Foreign Aid to Battle Poverty in Kiribati

Poverty in Kiribati
In the central Pacific Ocean there lies several small islands, an independent country, called Kiribati. In all of Oceania, it is the poorest country, however, that does not suggest that it is the weakest one. Poverty in Kiribati is prevalent because copra farmers suffer from low incomes and weak infrastructure due to the country’s remote location away from international waters. As a result, it lacks the necessary resources to thrive. Kiribati’s economy is dependent on the export of phosphate rock as well as seaweed and copra farming, and its location on the Equator makes it the ideal place for spacecraft and satellite facilities. With these intriguing assets, there are possibilities to improve both employment and infrastructure. In spite of creating new infrastructure and more employment, the island nation continues to rely on foreign aid for development funds.

Rising Sea Levels

With much of the population of Kiribati being low-income farmers, and the government providing their travel resources, the nation has been seeking help to fight against sea-level rise. About 28.6% of the Gross Domestic Product (GDP) of Kiribati is due to agriculture. As a result, aid is necessary to protect its land so that agriculture can thrive.

The islands of the archipelago are only six feet above sea level with a width of only a few hundred meters, making them vulnerable to rising sea levels. Poverty in Kiribati will exponentially increase if the sea drowns out the farmlands, neutralizing the country’s main source of income. Natural disasters will strike and with the destruction of structures, the country may have to use up the little resources it has to rebuild.

Solutions

Taneti Maamau, the president of Kiribati, intends to raise the islands out of the water to increase the safety of his people. The country will seek foreign aid from China as well as other allies and will elevate the islands through the process of dredging. This is known as cleaning the bed of an area of water by scooping out mud and trash with devices.

Kiribati is developing long-term coastal security with help from New Zealand and is also planning to create elevated bridge roads with funding from China. With these roads, Kiribati will no longer need to use causeways that create beach erosion with the landfill between the islands. This is not universally agreed on because Kiribati has become the center stage for the U.S.’s and China’s competition for control of the Pacific. The U.S. has expressed implications that China will use this opportunity to build military facilities on its large islands. The Kiribati president has assured everyone that there are no plans for this, but Kiribati is vulnerable due to its reliance on foreign aid for 40% of its budget.

Aid from Fiji

The growing sea levels may consume Kiribati, and a neighboring island nation has offered to help. The president of Fiji has stated that the people of Kiribati are welcome to stay in Fiji if their home becomes uninhabitable. There is only so much that people can do in the case of environmental challenges and with Kiribati’s limited resources, seeking aid from a nearby country is a viable option. Kiribati purchased 6,000 acres of land from one of Fiji’s largest islands so that it would be set for food as the ocean covers its cultivable lands. The Kiribati people will not be the only ones seeking asylum as the Banaban people from one of the islands of Kiribati had no other choice but to relocate to Fiji after it was no longer safe to continue phosphate mining.

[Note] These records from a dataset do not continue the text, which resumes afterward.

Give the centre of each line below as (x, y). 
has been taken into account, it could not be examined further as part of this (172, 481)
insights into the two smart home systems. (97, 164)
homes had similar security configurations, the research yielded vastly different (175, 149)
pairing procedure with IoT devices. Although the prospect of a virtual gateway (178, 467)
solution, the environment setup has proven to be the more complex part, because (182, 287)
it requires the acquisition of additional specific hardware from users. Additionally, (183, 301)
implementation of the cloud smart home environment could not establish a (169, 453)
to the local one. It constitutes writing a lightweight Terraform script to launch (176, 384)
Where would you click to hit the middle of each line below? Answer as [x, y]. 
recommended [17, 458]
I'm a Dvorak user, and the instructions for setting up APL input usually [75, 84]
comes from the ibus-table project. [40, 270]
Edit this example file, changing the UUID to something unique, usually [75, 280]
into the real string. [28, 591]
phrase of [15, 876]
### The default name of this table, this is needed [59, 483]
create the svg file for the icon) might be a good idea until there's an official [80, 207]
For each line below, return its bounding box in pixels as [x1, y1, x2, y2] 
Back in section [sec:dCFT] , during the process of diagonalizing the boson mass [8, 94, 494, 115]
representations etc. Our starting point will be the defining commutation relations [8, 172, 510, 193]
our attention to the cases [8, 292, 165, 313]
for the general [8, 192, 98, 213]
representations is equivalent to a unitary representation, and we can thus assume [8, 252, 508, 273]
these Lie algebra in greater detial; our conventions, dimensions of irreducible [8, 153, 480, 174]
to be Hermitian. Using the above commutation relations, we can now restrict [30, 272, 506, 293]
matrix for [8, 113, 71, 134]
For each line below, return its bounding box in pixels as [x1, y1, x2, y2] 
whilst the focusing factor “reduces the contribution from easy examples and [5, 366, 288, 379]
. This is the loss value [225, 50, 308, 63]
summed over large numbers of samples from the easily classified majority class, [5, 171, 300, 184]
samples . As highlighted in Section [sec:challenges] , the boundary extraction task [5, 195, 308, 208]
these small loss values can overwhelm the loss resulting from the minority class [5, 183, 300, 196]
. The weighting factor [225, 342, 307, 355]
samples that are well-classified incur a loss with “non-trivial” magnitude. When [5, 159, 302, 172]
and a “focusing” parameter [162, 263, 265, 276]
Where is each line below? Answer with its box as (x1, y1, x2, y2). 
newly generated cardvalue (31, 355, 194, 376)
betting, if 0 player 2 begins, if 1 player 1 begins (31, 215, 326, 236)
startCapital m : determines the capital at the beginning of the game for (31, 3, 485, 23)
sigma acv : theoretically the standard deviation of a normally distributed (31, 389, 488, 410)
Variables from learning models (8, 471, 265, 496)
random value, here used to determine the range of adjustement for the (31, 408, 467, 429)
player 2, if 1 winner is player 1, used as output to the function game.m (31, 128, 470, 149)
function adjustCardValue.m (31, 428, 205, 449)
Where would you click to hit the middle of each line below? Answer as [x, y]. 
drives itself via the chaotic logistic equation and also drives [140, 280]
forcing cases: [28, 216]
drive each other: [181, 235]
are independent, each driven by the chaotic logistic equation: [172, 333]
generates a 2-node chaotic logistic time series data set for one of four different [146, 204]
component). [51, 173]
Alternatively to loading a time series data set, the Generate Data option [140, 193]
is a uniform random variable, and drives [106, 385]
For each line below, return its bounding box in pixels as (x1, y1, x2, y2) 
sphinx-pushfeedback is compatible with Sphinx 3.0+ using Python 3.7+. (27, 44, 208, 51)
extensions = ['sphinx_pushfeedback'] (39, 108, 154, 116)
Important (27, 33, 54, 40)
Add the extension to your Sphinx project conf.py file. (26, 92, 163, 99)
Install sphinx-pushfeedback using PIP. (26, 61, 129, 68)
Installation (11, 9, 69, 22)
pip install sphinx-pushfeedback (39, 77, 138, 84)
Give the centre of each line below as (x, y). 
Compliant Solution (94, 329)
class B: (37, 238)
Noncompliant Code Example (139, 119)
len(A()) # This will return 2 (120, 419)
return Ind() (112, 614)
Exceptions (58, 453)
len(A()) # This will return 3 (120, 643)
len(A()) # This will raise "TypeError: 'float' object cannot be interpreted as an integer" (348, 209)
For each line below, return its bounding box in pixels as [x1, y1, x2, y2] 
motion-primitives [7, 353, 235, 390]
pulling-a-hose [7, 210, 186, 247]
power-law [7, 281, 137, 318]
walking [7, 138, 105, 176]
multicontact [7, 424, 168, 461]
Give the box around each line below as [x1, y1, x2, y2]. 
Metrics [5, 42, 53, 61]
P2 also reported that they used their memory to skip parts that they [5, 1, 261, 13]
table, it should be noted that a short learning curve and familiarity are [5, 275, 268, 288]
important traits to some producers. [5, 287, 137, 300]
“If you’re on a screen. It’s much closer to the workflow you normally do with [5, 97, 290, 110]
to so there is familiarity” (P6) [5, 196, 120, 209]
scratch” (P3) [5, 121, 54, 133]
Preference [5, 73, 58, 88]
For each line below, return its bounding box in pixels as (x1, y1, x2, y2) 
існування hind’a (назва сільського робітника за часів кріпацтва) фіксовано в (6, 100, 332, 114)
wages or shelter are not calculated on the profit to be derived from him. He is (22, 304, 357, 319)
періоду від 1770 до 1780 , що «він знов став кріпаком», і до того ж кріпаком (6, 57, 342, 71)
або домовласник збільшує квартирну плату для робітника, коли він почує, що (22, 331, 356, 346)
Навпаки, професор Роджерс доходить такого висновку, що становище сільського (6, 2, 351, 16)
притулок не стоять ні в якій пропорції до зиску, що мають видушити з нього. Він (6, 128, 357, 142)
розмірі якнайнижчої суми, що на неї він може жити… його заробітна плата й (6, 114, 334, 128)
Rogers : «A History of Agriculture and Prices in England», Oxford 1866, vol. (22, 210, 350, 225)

Foreign aid is partly dealing with poverty in Kiribati. Neither cobra farming nor the mining of phosphate rock provides a high income so Kiribati has received aid from China to help solve its rising sea-level debacle. Meanwhile, Fiji has offered to give the people of Kiribati a new home in the event that their lands become inarable and mining is no longer possible due to flooding. With foreign aid from China to lift Kiribati out of the water and an offer for a new home, Kiribati is in good hands.